- **Exercise prompt**
Write out, without any change, the lines in the material below that run from the line with "Output: A circuit [54, 102]" through the line with "apparent magnitude of", both included.
[Start of Attachment]
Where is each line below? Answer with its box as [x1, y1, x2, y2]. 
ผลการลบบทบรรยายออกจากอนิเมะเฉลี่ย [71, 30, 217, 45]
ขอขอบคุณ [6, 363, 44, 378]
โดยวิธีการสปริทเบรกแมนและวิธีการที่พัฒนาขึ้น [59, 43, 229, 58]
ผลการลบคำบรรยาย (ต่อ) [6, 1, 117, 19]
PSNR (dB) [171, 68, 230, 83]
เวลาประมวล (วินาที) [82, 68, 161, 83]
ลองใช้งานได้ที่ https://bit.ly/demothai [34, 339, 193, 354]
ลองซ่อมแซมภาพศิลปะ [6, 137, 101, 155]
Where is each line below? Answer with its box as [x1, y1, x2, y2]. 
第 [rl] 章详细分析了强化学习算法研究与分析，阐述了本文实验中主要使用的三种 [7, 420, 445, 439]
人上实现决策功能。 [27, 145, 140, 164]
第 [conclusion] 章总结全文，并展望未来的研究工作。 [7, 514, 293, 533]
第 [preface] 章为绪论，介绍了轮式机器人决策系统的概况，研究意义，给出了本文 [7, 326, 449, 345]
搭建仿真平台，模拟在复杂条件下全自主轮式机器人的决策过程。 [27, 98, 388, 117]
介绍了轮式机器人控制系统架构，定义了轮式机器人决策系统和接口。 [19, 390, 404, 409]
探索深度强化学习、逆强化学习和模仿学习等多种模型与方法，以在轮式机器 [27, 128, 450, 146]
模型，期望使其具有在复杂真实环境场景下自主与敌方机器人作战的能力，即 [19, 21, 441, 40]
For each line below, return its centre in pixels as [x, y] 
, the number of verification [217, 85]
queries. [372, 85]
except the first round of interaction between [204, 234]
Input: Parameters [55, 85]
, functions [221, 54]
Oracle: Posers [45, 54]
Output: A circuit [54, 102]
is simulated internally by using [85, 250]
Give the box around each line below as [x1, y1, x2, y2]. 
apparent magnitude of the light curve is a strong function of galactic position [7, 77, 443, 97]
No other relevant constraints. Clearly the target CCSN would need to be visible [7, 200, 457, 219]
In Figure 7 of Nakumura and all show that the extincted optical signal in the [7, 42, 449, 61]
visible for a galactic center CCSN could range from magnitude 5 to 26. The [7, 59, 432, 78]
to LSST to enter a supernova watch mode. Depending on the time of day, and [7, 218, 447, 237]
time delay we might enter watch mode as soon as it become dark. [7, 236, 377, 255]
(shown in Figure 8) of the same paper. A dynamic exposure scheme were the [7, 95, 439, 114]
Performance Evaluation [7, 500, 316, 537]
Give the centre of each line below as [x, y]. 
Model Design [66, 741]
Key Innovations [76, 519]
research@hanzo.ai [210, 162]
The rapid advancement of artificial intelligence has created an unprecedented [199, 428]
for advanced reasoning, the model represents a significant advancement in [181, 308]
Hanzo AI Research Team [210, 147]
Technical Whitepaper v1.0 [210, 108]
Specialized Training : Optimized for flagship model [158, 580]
[End of Attachment]
- **Reply**
Output: A circuit [54, 102]
is simulated internally by using [85, 250]
Give the box around each line below as [x1, y1, x2, y2]. 
apparent magnitude of the light curve is a strong function of galactic position [7, 77, 443, 97]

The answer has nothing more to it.